Early history of how the store started is vague. It is believed that a store in Long Row, Nottingham was opened by a Mr John Townsend in October 1804 however records are lost from the period after. In 1828, Mr Townsend went into partnership with a William Daft, but when Mr Townsend left, a new partner joined in 1840 - Mr I. Kirk. This however only last three years and in 1859 Mr Daft went into partnership with Mr Zebedee Jessop. The business, known as the Midland Counties Mourning Warehouse, was run by both William Daft and Zebedee Jessop until 1866 when Mr Daft died, leaving Mr Jessop in sole charge.

In 1876 Zebedee Jessop took his son William on as a partner, and by 1897 when the store had outgrown its premises and with the lease expiring the store moved from Long Row to King Street. In 1907 Zebedee Jessop died and left his son William James Jessop in full control of the business. William was frequently in the headlines of local newspapers as he refused to accept the Shops Act 1912, which stated that shops must close a half day each week, ignoring the rule and paying the fines instead. William Jessop was also archaic in that 80% of trade was done on credit.
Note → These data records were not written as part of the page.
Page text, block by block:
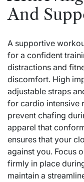
And
A supportive
for a confident
distractions and
discomfort. High
adjustable straps
for cardio intensive
prevent chafing
apparel that
ensures that your
against you. Focus
firmly in place
maintain a
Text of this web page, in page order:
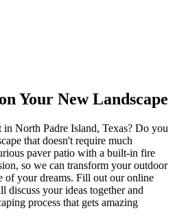
Your New Landscape
North Padre Island, Texas? Do you
that doesn't require much
paver patio with a built-in fire
so we can transform your outdoor
of your dreams. Fill out our online
your ideas together and
process that gets amazing
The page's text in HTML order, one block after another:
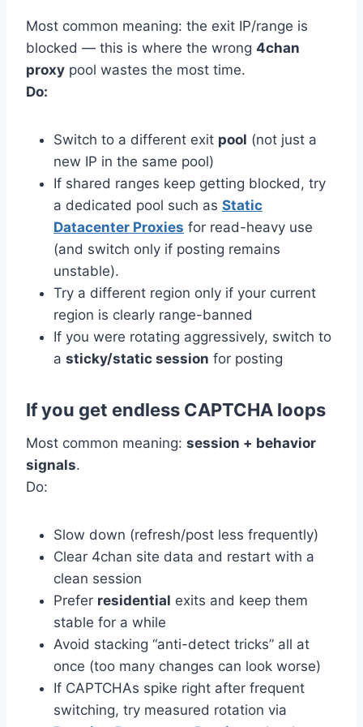
Most common meaning: the exit IP/range is
blocked — this is where the wrong 4chan
proxy pool wastes the most time.
Do:
Switch to a different exit pool (not just a
new IP in the same pool)
If shared ranges keep getting blocked, try
a dedicated pool such as Static
Datacenter Proxies for read-heavy use
(and switch only if posting remains
unstable).
Try a different region only if your current
region is clearly range-banned
If you were rotating aggressively, switch to
a sticky/static session for posting
If you get endless CAPTCHA loops
Most common meaning: session + behavior
signals.
Do:
Slow down (refresh/post less frequently)
Clear 4chan site data and restart with a
clean session
Prefer residential exits and keep them
stable for a while
Avoid stacking “anti-detect tricks” all at
once (too many changes can look worse)
If CAPTCHAs spike right after frequent
switching, try measured rotation via
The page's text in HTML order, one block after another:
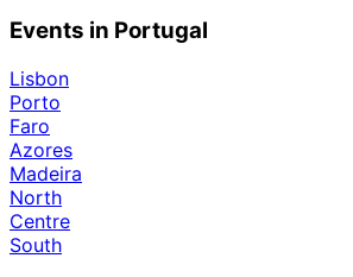
Events in Portugal
Lisbon
Porto
Faro
Azores
Madeira
North
Centre
South
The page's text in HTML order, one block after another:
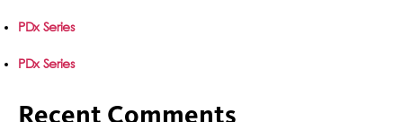
PDx Series
PDx Series
Recent Comments
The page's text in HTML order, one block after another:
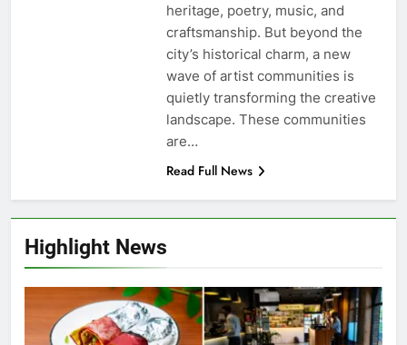
Highlight News
heritage, poetry, music, and
craftsmanship. But beyond the
city’s historical charm, a new
wave of artist communities is
quietly transforming the creative
landscape. These communities
are…
Read Full News
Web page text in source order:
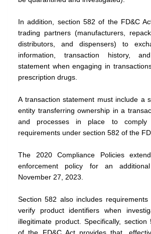
In addition, section 582 of the FD&C
trading partners (manufacturers,
distributors, and dispensers) to
information, transaction history,
statement when engaging in
prescription drugs.
A transaction statement must include a
entity transferring ownership in a
and processes in place to comply
requirements under section 582 of the
The 2020 Compliance Policies
enforcement policy for an
November 27, 2023.
Section 582 also includes
verify product identifiers when
illegitimate product. Specifically, section
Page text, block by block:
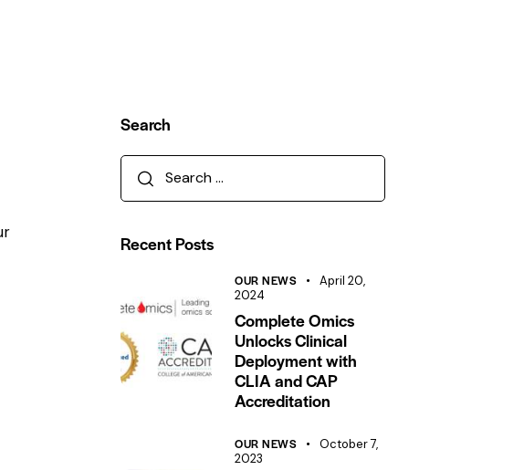
Search
Recent Posts
OUR NEWS
April 20,
2024
Complete Omics
Unlocks Clinical
Deployment with
CLIA and CAP
Accreditation
OUR NEWS
October 7,
2023
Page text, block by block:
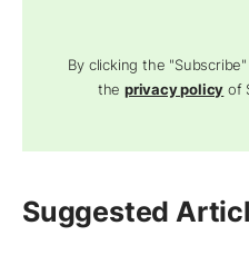
By clicking the
theprivacy policy of
Suggested
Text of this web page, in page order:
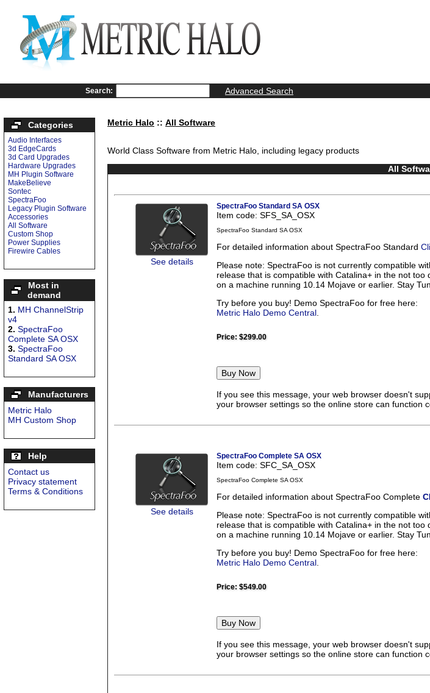
Search:
Advanced Search
Categories
Audio Interfaces
3d EdgeCards
3d Card Upgrades
Hardware Upgrades
MH Plugin Software
MakeBelieve
Sontec
SpectraFoo
Legacy Plugin Software
Accessories
All Software
Custom Shop
Power Supplies
Firewire Cables
Most in
demand
1. MH ChannelStrip
v4
2. SpectraFoo
Complete SA OSX
3. SpectraFoo
Standard SA OSX
Manufacturers
Metric Halo
MH Custom Shop
Help
Contact us
Privacy statement
Terms & Conditions
Metric Halo :: All Software
World Class Software from Metric Halo, including legacy products
All
See details
SpectraFoo Standard SA OSX
Item code: SFS_SA_OSX
SpectraFoo Standard SA OSX
For detailed information about SpectraFoo Standard
Please note: SpectraFoo is not currently compatible
release that is compatible with Catalina+ in the not
on a machine running 10.14 Mojave or earlier. Stay
Try before you buy! Demo SpectraFoo for free here:
Metric Halo Demo Central
Price: $299.00
If you see this message, your web browser doesn't
your browser settings so the online store can function
See details
SpectraFoo Complete SA OSX
Item code: SFC_SA_OSX
SpectraFoo Complete SA OSX
For detailed information about SpectraFoo Complete
Please note: SpectraFoo is not currently compatible
release that is compatible with Catalina+ in the not
on a machine running 10.14 Mojave or earlier. Stay
Try before you buy! Demo SpectraFoo for free here:
Metric Halo Demo Central
Price: $549.00
If you see this message, your web browser doesn't
your browser settings so the online store can function
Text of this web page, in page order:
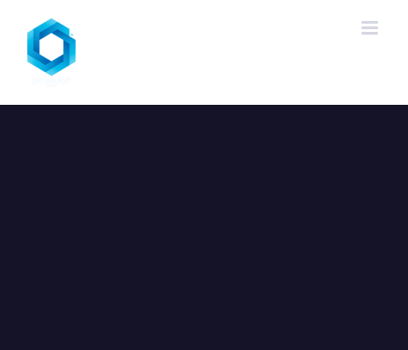
content
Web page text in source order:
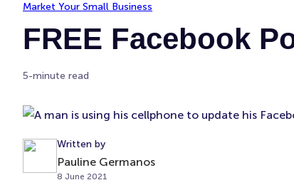
Market Your Small Business
FREE Facebook
5-minute read
Written by
Pauline Germanos
8 June 2021
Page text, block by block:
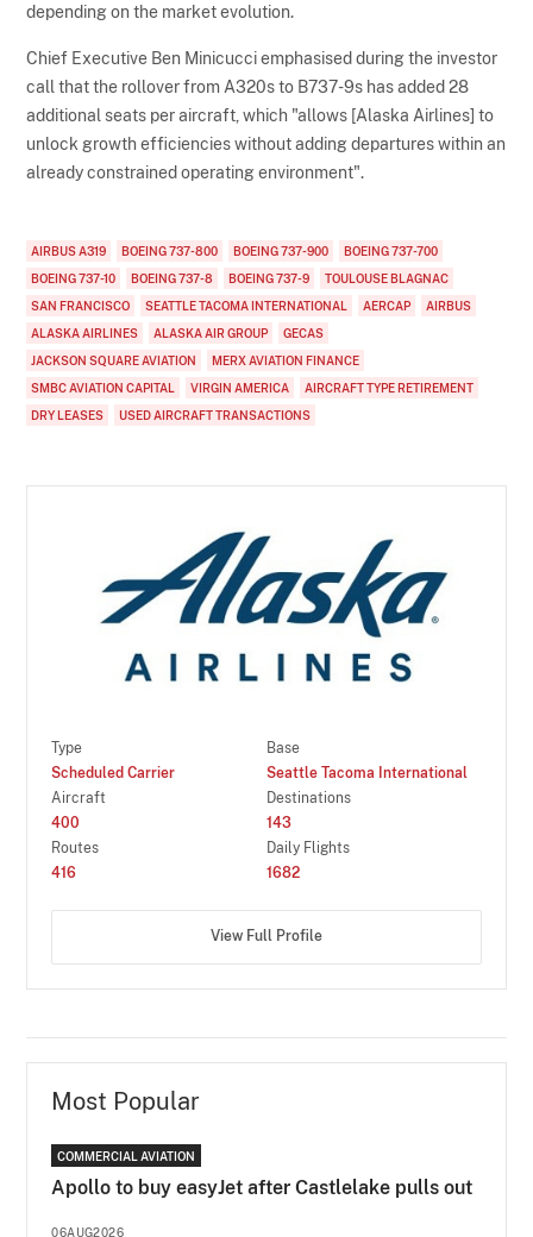
depending on the market evolution.
Chief Executive Ben Minicucci emphasised during the investor
call that the rollover from A320s to B737-9s has added 28
additional seats per aircraft, which "allows [Alaska Airlines] to
unlock growth efficiencies without adding departures within an
already constrained operating environment".
AIRBUS A319 BOEING 737-800 BOEING 737-900
BOEING 737-700
BOEING 737-10
BOEING 737-8 BOEING 737-9
TOULOUSE BLAGNAC
SAN FRANCISCO
SEATTLE TACOMA INTERNATIONAL AERCAP
AIRBUS
ALASKA AIRLINES
ALASKA AIR GROUP
GECAS
JACKSON SQUARE AVIATION
MERX AVIATION FINANCE
SMBC AVIATION CAPITAL
VIRGIN AMERICA
AIRCRAFT TYPE RETIREMENT
DRY LEASES
USED AIRCRAFT TRANSACTIONS
Type
Scheduled Carrier
Base
Seattle Tacoma International
Aircraft
400
Destinations
143
Routes
416
Daily Flights
1682
View Full Profile
Most Popular
COMMERCIAL AVIATION
Apollo to buy easyJet after Castlelake pulls out
06AUG2026
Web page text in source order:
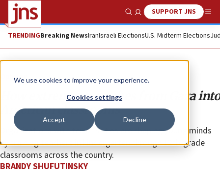
We use cookies to improve your experience.
Cookies settings
Accept Decline
Show SearchSUPPORT JNS
TRENDINGBreaking NewsIranIsraeli ElectionsU.S. Midterm Elections
Opinion
How extremism reaches from Gaza into
American classrooms
Organizations with terrorist ties are shaping young minds
by training teachers in kindergarten through 12th-grade
classrooms across the country.
BRANDY SHUFUTINSKY
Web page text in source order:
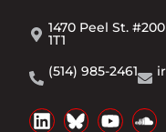
1470 Peel St.
1T1
(514) 985-2461
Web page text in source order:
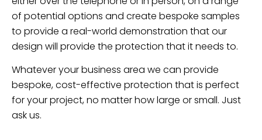
of potential options and create bespoke samples
to provide a real-world demonstration that our
design will provide the protection that it needs to.
Whatever your business area we can provide
bespoke, cost-effective protection that is perfect
for your project, no matter how large or small. Just
ask us.
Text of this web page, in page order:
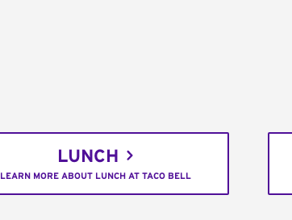
LUNCH
LEARN MORE ABOUT LUNCH AT TACO BELL
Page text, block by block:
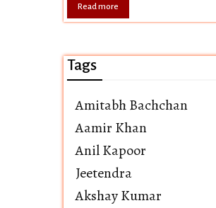
Read more
Tags
Amitabh Bachchan
Aamir Khan
Anil Kapoor
Jeetendra
Akshay Kumar
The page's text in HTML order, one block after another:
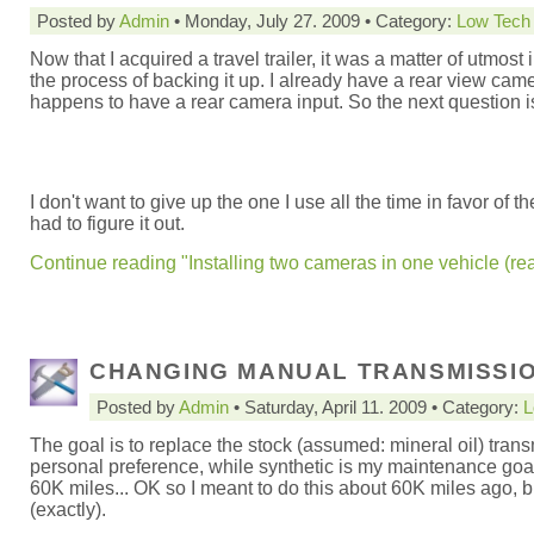
Posted byAdmin • Monday, July 27. 2009 • Category: Low
Now that I acquired a travel trailer, it was a matter of
the process of backing it up. I already have a rear view
happens to have a rear camera input. So the next question
I don't want to give up the one I use all the time in favor of
had to figure it out.
Continue reading "Installing two cameras in one vehicle
CHANGING MANUAL
Posted byAdmin • Saturday, April 11. 2009 • Category:
The goal is to replace the stock (assumed: mineral oil)
personal preference, while synthetic is my maintenance
60K miles... OK so I meant to do this about 60K miles ago,
(exactly).
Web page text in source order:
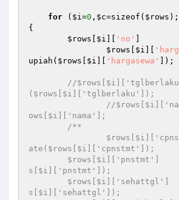
for ( $i=0 , $c=sizeof( $rows );
{
$rows
$i 'no' ]
$rows
$i
upiah( $rows $i 'hargasewa' ]);
//
($rows[$i]['tglberlaku']);
//
ows[$i]['nama'];
/**
ate($rows[$i]['cpnstmt']);
s[$i]['pnstmt']);
s[$i]['sehattgl']);
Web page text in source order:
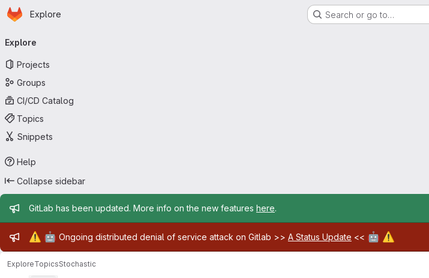
Skip to main content
Homepage
Explore Search or go to…
navigation
Explore
Projects
Groups
CI/CD Catalog
Topics
Snippets
Help
Collapse sidebar
Admin message
GitLab has been updated. More info on the new features here.
Admin message
⚠️ 🤖 Ongoing distributed denial of service attack on Gitlab >> A Status Update << 🤖 ⚠️
ExploreTopicsStochastic
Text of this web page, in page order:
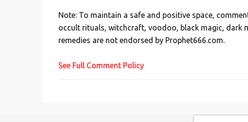
t
a
C
m
Note: To maintain a safe and positive space,
occult rituals, witchcraft, voodoo, black magic, dark
remedies are not endorsed by Prophet666.com.
See Full Comment Policy
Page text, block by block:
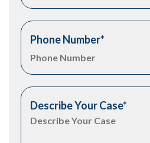
Phone Number*
Describe Your Case*
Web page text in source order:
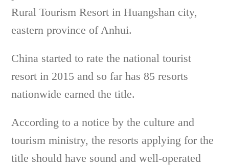
Rural Tourism Resort in Huangshan city,
eastern province of Anhui.
China started to rate the national tourist
resort in 2015 and so far has 85 resorts
nationwide earned the title.
According to a notice by the culture and
tourism ministry, the resorts applying for the
title should have sound and well-operated
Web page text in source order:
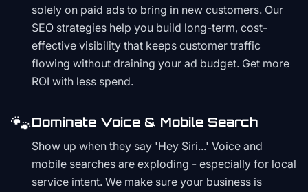
solely on paid ads to bring in new customers. Our
SEO strategies help you build long-term, cost-
effective visibility that keeps customer traffic
flowing without draining your ad budget. Get more
ROI with less spend.
🐾Dominate Voice & Mobile Search
Show up when they say 'Hey Siri...' Voice and
mobile searches are exploding - especially for local
service intent. We make sure your business is
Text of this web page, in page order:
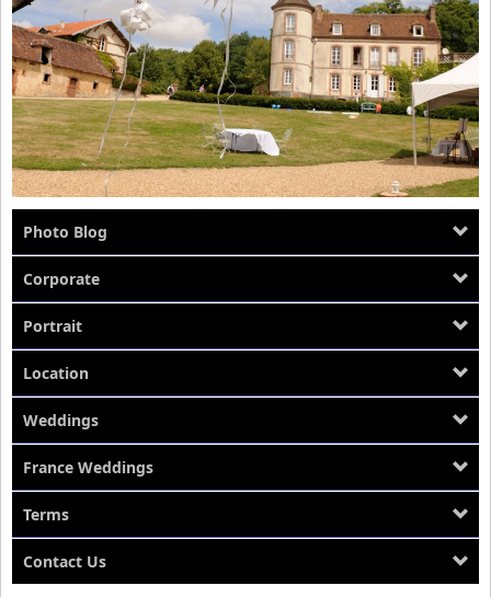
Photo Blog
Corporate
Portrait
Location
Weddings
France Weddings
Terms
Contact Us
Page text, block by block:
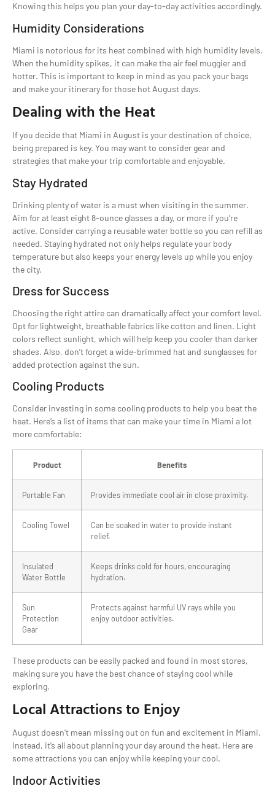
Knowing this helps you plan your day-to-day activities accordingly.
Humidity Considerations
Miami is notorious for its heat combined with high humidity levels.
When the humidity spikes, it can make the air feel muggier and
hotter. This is important to keep in mind as you pack your bags
and make your itinerary for those hot August days.
Dealing with the Heat
If you decide that Miami in August is your destination of choice,
being prepared is key. You may want to consider gear and
strategies that make your trip comfortable and enjoyable.
Stay Hydrated
Drinking plenty of water is a must when visiting in the summer.
Aim for at least eight 8-ounce glasses a day, or more if you’re
active. Consider carrying a reusable water bottle so you can refill as
needed. Staying hydrated not only helps regulate your body
temperature but also keeps your energy levels up while you enjoy
the city.
Dress for Success
Choosing the right attire can dramatically affect your comfort level.
Opt for lightweight, breathable fabrics like cotton and linen. Light
colors reflect sunlight, which will help keep you cooler than darker
shades. Also, don’t forget a wide-brimmed hat and sunglasses for
added protection against the sun.
Cooling Products
Consider investing in some cooling products to help you beat the
heat. Here’s a list of items that can make your time in Miami a lot
more comfortable:
Product Benefits
Portable Fan Provides immediate cool air in close proximity.
Cooling Towel
Can be soaked in water to provide instant
relief.
Insulated
Water Bottle
Keeps drinks cold for hours, encouraging
hydration.
Sun
Protection
Gear
Protects against harmful UV rays while you
enjoy outdoor activities.
These products can be easily packed and found in most stores,
making sure you have the best chance of staying cool while
exploring.
Local Attractions to Enjoy
August doesn’t mean missing out on fun and excitement in Miami.
Instead, it’s all about planning your day around the heat. Here are
some attractions you can enjoy while keeping your cool.
Indoor Activities
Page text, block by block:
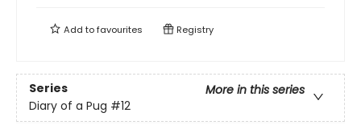
Add tofavourites Registry
Series
More in this series
Diary of a Pug #12
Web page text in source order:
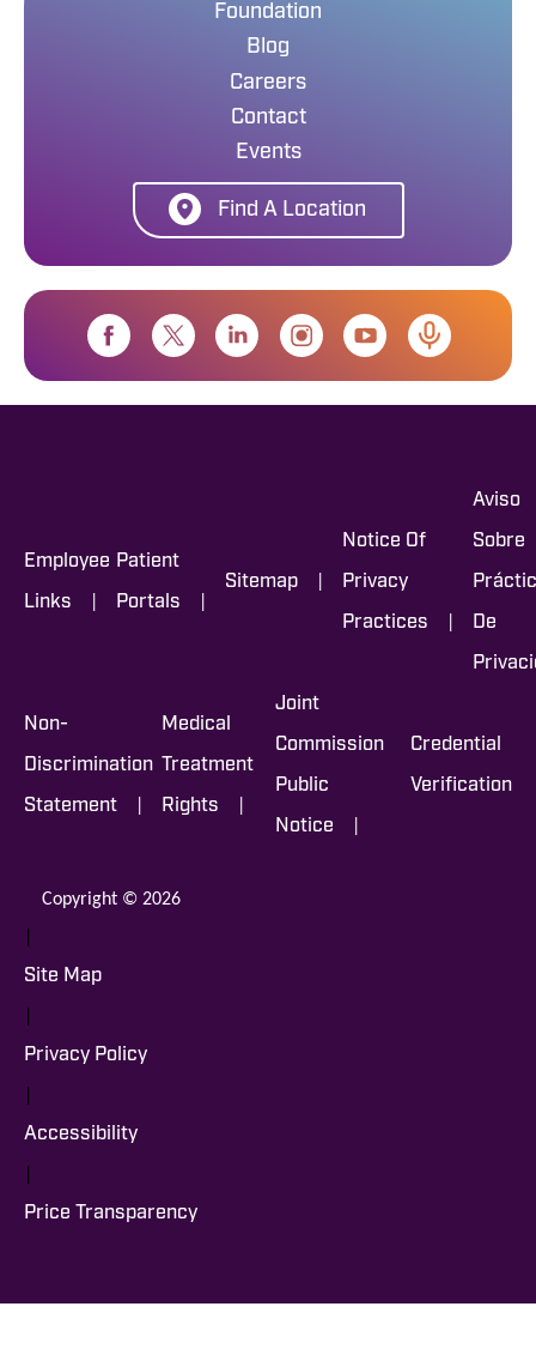
Foundation
Blog
Careers
Contact
Events
Find A Location
Employee
Links |
Patient
Portals |
Sitemap |
Notice Of
Privacy
Practices |
Aviso
Sobre
De
Non-
Discrimination
Statement |
Medical
Treatment
Rights |
Joint
Commission
Public
Notice |
Credential
Verification
Copyright © 2026
|
Site Map
|
Privacy Policy
|
Accessibility
|
Price Transparency
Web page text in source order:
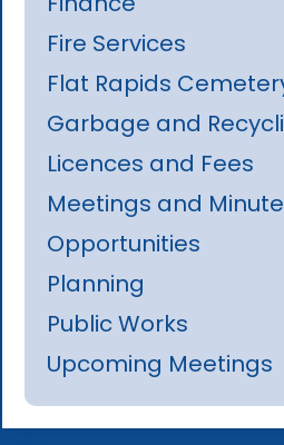
Fire Services
Flat Rapids
Garbage and
Licences and Fees
Meetings and
Opportunities
Planning
Public Works
Upcoming Meetings
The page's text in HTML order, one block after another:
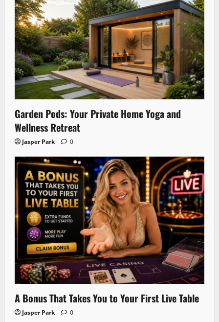
Garden Pods: Your Private Home Yoga and
Wellness Retreat
Jasper Park 0
A Bonus That Takes You to Your First Live Table
Jasper Park 0
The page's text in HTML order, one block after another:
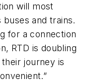
will most
buses and trains.
for a connection
RTD is doubling
journey is
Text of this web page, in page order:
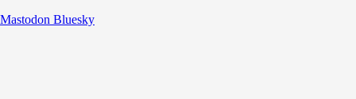
Mastodon Bluesky
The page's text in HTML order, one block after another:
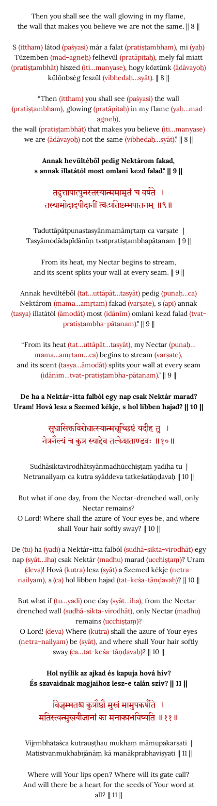
Then you shall see the wall glowing in my flame,
the wall that makes you believe we are not the same. || 8 ||
S (ittham) látod (paśyasi) már a falat (pratiṣṭambham), mi (yaḥ)
Tüzemben (mad-agneḥ) felhevül (pratāpitaḥ), mely fal miatt
(pratiṣṭambhāt) hiszed (iti…manyase), hogy köztünk (ādāvayoḥ)
különbség feszül (vibhedaḥ…syāt). || 8 ||
“Then (ittham) you shall see (paśyasi) the wall
(pratiṣṭambham), glowing (pratāpitaḥ)in my flame (yaḥ…mad-
agneḥ),
the wall (pratiṣṭambhāt) that makes you believe (iti…manyase)
we are (ādāvayoḥ) not the same (vibhedaḥ…syāt).” || 8 ||
Annak hevültéből pedig Nektárom fakad,
s annak illatától most omlani kezd falad." || 9 ||
तदुत्तापात्पुनस्तस्यान्ममामृतं च वर्षते ।
तस्यामोदादपीदानीं त्वत्प्रतिष्टम्भपातनम् ॥९॥
Taduttāpātpunastasyānmamāmṛtaṃ ca varṣate |
Tasyāmodādapīdānīṃ tvatpratiṣṭambhapātanam || 9 ||
From its heat, my Nectar begins to stream,
and its scent splits your wall at every seam. || 9 ||
Annak hevültéből (tat…uttāpāt…tasyāt) pedig (punaḥ…ca)
Nektárom (mama…amṛtam) fakad (varṣate), s (api) annak
(tasya)illatától (āmodāt)most (idānīm)omlani kezd falad(tvat-
pratiṣṭambha-pātanam)." || 9 ||
“From its heat (tat…uttāpāt…tasyāt), my Nectar (punaḥ…
mama…amṛtam…ca) begins to stream (varṣate),
and its scent (tasya…āmodāt)splits your wall at every seam
(idānīm…tvat-pratiṣṭambha-pātanam).” || 9 ||
De ha a Nektár-itta falból egy nap csak Nektár marad?
Uram! Hová lesz a Szemed kékje, s hol libben hajad? || 10 ||
सुधासिक्तविरोधात्स्यान्मधूच्छिष्टं यदीह तु ।
नेत्रनैल्यं च कुत्र स्याद्देव तत्केशताण्डवः ॥१०॥
Sudhāsiktavirodhātsyānmadhūcchiṣṭaṃ yadīha tu |
Netranailyaṃ ca kutra syāddeva tatkeśatāṇḍavaḥ || 10 ||
But what if one day, from the Nectar-drenched wall, only
Nectar remains?
O Lord! Where shall the azure of Your eyes be, and where
shall Your hair softly sway? || 10 ||
De (tu)ha (yadi)a Nektár-itta falból (sudhā-sikta-virodhāt)egy
nap (syāt…iha) csak Nektár (madhu) marad (ucchiṣṭaṃ)? Uram
(deva)! Hová (kutra) lesz (syāt) a Szemed kékje (netra-
nailyam), s (ca)hol libben hajad(tat-keśa-tāṇḍavaḥ)? || 10 ||
But what if(tu…yadi) one day(syāt…iha), from the Nectar-
drenched wall (sudhā-sikta-virodhāt), only Nectar (madhu)
remains(ucchiṣṭaṃ)?
O Lord! (deva) Where (kutra) shall the azure of Your eyes
(netra-nailyam) be (syāt), and where shall Your hair softly
sway(ca…tat-keśa-tāṇḍavaḥ)? || 10 ||
Hol nyílik az ajkad és kapuja hová hív?
És szavaidnak magjaihoz lesz-e talán szív? || 11 ||
विजृम्भतश्च कुत्रौष्ठौ मुखं मामुपकर्षति ।
मतिस्त्वन्मुखबीजानां का मनाक्प्रभविष्यति ॥११॥
Vijṛmbhataśca kutrauṣṭhau mukhaṃ māmupakarṣati |
Matistvanmukhabījānāṃ kā manākprabhaviṣyati || 11 ||
Where will Your lips open? Where will its gate call?
And will there be a heart for the seeds of Your word at
all? || 11 ||

However the advent of the First World War changed the store. Out was tailoring, in came ready made clothes, Lifts, typewriters and motor vehicles all came in as the business modernised with the time. The store continued to grow purchasing further units along Kings Street, but in 1920 William Jessop died and the growth of the business stopped.

==Enter John Lewis==
At the death of William Jessop the business had a turnover of £145,800. When John Lewis bought Jessop & Son in 1933, the turnover had fallen to £58,598. Jessops had become the first of the business' new provincial stores, which would grow over the next few decades, and by the first year being in charge the business had seen turnover rise by 30%.

The Second World War passed with only an oil bomb gutting the carpet and soft furnishing departments. After the war the business continued to grow, and by 1953 the business had seen profits grow 12 and a half times under the ownership of John Lewis. In 1962 a further 29,000 square foot of space was added to the store along with a re-fit of the store.

The business had continued to grow during the 1960s, so a decision was made to relocate the store to the newly developed Victoria Centre. This was the first John Lewis store constructed as part of a shopping centre, and the move took place in November 1972. A sign of the business growth was that at the start of 1972 Jessops had reported a turnover of £4 million.

During the 2000s the store was rebranded, as part of a national exercise, to John Lewis, and subsequently to John Lewis & Partners.